Detection Method 7: Permission and API Inconsistency
Real browsers have consistent permission states and API availability. A browser that claims to support notifications but has no Notification constructor, or that reports a specific screen resolution but returns different values from window.screen and CSS media queries, is exhibiting inconsistencies that indicate tampering or emulation.
We check dozens of these cross-validation points, looking for contradictions that arise when automation tools selectively override some signals without maintaining consistency across all related APIs.
Detection Method 8: VM and Emulation Detection
Many bot operations run inside virtual machines or cloud instances. While this alone is not proof of automation, it is a strong signal when combined with other indicators. We detect VMs through WebGL renderer strings that contain VM-associated keywords (like "llvmpipe" or "SwiftShader"), hardware characteristics that are inconsistent with consumer devices (exactly 2 CPU cores and 2GB memory — common VM defaults), and known cloud provider IP ranges.
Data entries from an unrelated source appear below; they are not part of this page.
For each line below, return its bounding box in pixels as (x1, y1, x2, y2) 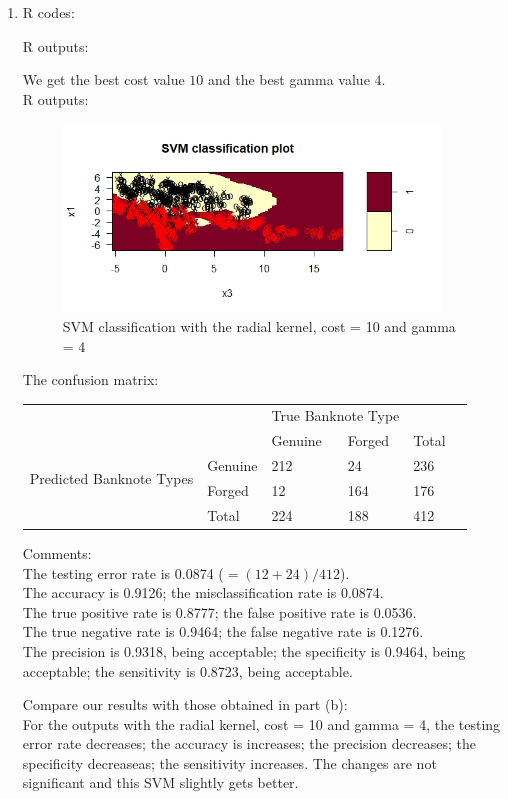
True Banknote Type (271, 405, 400, 426)
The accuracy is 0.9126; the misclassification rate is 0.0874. (22, 582, 384, 603)
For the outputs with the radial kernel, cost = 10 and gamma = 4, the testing (22, 713, 501, 734)
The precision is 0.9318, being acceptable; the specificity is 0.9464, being (22, 640, 466, 661)
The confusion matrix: (22, 369, 159, 390)
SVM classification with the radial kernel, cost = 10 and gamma (62, 315, 456, 336)
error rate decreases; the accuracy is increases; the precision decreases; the (22, 733, 476, 754)
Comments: (22, 542, 92, 563)
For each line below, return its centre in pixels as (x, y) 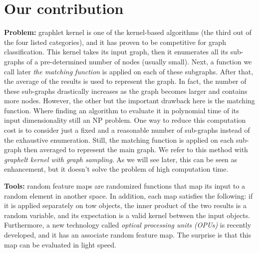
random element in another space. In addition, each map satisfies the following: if (129, 195)
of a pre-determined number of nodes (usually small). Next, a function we (139, 61)
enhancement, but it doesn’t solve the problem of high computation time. (116, 169)
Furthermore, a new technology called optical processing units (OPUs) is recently (128, 225)
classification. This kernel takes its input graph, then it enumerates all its (116, 52)
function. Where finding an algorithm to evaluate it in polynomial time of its (122, 110)
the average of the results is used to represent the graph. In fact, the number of (125, 81)
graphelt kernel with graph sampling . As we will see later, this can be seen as (121, 159)
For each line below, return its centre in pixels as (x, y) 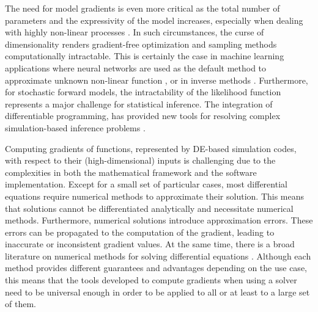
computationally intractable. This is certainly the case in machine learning (145, 56)
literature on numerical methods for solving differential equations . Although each (158, 256)
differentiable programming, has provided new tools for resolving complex (143, 116)
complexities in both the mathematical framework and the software (131, 172)
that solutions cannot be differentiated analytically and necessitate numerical (149, 208)
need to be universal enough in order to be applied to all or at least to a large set (157, 292)
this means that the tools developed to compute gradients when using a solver (151, 280)
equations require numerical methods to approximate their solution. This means (155, 196)
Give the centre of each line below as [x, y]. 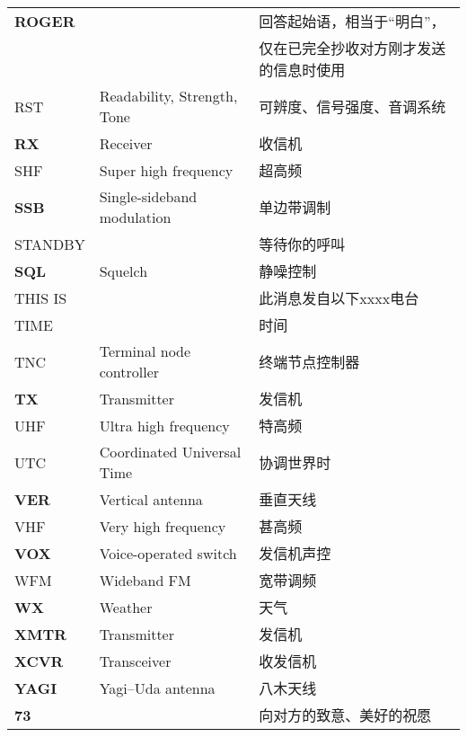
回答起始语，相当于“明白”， [352, 21]
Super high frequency [166, 170]
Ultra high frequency [164, 425]
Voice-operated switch [168, 553]
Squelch [123, 271]
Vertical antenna [151, 499]
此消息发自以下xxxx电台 [339, 298]
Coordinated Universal [170, 452]
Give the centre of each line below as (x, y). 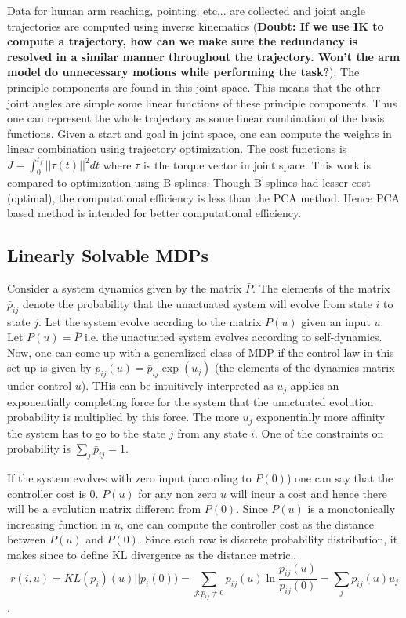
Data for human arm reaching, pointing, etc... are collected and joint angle (186, 10)
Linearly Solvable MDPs (108, 255)
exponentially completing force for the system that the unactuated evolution (190, 401)
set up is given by (49, 367)
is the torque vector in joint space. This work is (257, 164)
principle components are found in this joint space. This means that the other (194, 87)
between (27, 539)
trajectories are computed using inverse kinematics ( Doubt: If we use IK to (196, 25)
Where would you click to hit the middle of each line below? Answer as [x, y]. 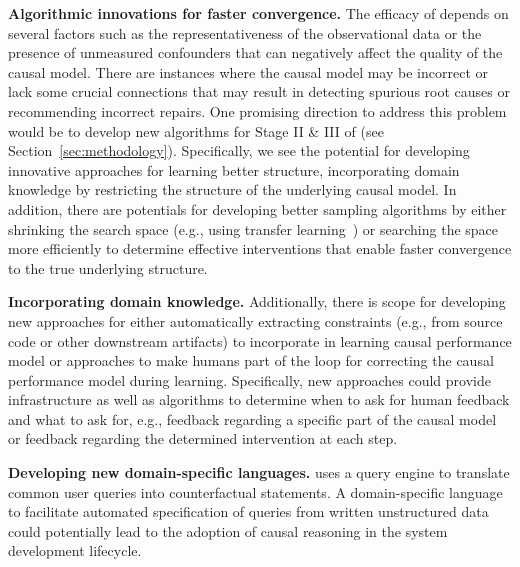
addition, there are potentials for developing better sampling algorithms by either [257, 208]
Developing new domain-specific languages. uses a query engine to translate [259, 472]
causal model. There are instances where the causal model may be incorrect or [248, 71]
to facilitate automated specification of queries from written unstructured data [248, 511]
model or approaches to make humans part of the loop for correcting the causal [251, 360]
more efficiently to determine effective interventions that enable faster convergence [260, 248]
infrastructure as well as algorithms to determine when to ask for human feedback [259, 399]
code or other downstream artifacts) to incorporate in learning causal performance [260, 340]

The Multi-Method Advantage
Each detection method individually has limitations — a sophisticated bot operator might evade any single method. But evading all methods simultaneously, while maintaining cross-validation consistency across all of them, is prohibitively expensive. The cost of developing and maintaining a bot that passes all checks exceeds the economic value of most bot operations.
Near-Zero False Positives
Our detection operates on a whitelist model for search engine bots (Googlebot, Bingbot, etc.) verified through reverse DNS, and a multi-signal model for other traffic. We require multiple corroborating signals before classifying traffic as automated. This conservative approach ensures a false positive rate below 0.1% — verified across billions of production events.